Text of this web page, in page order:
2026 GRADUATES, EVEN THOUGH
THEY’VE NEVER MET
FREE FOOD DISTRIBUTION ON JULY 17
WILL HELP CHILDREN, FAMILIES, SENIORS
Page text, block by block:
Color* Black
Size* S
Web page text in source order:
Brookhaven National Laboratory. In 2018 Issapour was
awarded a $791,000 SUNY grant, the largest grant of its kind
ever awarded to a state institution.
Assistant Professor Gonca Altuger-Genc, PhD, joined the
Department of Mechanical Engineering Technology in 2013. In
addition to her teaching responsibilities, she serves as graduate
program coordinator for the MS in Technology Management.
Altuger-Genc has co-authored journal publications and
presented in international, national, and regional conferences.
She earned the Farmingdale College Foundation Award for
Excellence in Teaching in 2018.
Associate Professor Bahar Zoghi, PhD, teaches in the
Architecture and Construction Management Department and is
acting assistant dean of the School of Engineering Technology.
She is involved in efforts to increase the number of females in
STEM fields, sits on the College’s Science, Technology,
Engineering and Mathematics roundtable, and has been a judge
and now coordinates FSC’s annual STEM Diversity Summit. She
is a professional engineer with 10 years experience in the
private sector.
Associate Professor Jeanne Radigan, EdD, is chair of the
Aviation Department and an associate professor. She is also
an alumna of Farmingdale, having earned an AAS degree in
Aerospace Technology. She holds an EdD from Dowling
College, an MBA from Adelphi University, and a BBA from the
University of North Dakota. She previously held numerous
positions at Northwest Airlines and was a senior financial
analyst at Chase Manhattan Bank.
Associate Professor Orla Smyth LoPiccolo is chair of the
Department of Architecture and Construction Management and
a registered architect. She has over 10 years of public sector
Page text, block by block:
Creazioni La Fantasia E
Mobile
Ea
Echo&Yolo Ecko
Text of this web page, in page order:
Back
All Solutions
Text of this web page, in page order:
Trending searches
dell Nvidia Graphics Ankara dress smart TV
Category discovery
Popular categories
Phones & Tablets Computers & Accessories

ACTIVITY: Write out each line above with the word "from".

RESPONSE TO THE TASK:
Aerospace Technology. She holds an EdD from Dowling
College, an MBA from Adelphi University, and a BBA from the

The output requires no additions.